═════ Data records

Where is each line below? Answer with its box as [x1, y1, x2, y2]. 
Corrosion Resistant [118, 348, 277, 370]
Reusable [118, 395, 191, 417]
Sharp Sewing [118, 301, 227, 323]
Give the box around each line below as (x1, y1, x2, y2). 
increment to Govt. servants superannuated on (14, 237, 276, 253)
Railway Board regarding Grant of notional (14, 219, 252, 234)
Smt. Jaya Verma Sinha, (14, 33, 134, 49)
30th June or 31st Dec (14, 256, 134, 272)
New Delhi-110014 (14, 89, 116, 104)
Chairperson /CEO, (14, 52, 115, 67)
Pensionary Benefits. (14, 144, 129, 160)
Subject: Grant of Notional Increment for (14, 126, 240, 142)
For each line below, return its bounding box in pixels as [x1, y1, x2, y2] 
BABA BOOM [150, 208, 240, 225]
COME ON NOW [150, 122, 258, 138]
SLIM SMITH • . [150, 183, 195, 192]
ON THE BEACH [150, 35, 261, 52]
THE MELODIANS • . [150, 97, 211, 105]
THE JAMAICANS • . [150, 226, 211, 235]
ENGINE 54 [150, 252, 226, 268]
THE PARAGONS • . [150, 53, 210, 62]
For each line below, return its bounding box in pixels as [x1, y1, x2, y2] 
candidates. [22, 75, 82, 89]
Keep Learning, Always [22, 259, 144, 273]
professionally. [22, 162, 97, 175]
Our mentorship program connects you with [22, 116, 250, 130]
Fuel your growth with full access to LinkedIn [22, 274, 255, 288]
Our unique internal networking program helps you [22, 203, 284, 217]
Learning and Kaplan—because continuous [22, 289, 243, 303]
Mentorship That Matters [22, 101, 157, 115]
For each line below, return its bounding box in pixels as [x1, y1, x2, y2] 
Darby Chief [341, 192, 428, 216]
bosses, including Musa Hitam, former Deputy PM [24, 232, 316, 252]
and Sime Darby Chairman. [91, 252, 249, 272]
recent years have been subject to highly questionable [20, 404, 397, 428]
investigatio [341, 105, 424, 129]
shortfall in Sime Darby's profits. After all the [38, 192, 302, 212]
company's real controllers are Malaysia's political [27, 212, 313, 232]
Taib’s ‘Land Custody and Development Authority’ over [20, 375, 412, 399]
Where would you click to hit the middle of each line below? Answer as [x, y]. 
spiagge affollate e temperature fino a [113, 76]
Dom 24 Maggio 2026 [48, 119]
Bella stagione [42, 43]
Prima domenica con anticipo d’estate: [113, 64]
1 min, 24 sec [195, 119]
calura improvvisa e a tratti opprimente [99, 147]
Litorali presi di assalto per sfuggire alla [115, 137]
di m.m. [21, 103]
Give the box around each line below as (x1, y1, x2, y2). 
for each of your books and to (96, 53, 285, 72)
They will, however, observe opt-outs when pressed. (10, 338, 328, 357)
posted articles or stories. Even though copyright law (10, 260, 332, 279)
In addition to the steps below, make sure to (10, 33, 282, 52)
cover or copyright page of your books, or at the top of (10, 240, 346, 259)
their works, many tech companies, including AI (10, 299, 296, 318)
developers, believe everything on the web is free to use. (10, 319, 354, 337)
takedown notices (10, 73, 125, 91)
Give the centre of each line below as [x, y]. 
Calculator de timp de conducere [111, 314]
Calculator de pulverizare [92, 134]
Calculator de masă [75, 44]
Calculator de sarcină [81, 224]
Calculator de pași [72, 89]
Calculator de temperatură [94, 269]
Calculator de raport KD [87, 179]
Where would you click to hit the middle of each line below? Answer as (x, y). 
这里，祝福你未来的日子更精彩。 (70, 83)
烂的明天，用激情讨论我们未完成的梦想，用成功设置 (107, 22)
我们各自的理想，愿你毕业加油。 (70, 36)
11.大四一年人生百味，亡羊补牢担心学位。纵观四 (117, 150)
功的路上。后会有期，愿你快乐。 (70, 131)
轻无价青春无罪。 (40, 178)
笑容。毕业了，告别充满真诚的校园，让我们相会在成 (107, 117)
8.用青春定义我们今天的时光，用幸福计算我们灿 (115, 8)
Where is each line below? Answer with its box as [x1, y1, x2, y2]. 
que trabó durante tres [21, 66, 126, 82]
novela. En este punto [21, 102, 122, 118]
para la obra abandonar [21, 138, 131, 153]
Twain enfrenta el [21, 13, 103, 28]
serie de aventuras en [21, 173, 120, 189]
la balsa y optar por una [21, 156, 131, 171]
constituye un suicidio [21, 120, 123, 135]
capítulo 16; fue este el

══════════

Problem details: In the listing above, transcribe exactly everything from the line containing "Answer as [x, y]." down to the line containing "Calculator de temperatură [94, 269]", including both and nothing more.

Expected output:
Where would you click to hit the middle of each line below? Answer as [x, y]. 
spiagge affollate e temperature fino a [113, 76]
Dom 24 Maggio 2026 [48, 119]
Bella stagione [42, 43]
Prima domenica con anticipo d’estate: [113, 64]
1 min, 24 sec [195, 119]
calura improvvisa e a tratti opprimente [99, 147]
Litorali presi di assalto per sfuggire alla [115, 137]
di m.m. [21, 103]
Give the box around each line below as (x1, y1, x2, y2). 
for each of your books and to (96, 53, 285, 72)
They will, however, observe opt-outs when pressed. (10, 338, 328, 357)
posted articles or stories. Even though copyright law (10, 260, 332, 279)
In addition to the steps below, make sure to (10, 33, 282, 52)
cover or copyright page of your books, or at the top of (10, 240, 346, 259)
their works, many tech companies, including AI (10, 299, 296, 318)
developers, believe everything on the web is free to use. (10, 319, 354, 337)
takedown notices (10, 73, 125, 91)
Give the centre of each line below as [x, y]. 
Calculator de timp de conducere [111, 314]
Calculator de pulverizare [92, 134]
Calculator de masă [75, 44]
Calculator de sarcină [81, 224]
Calculator de pași [72, 89]
Calculator de temperatură [94, 269]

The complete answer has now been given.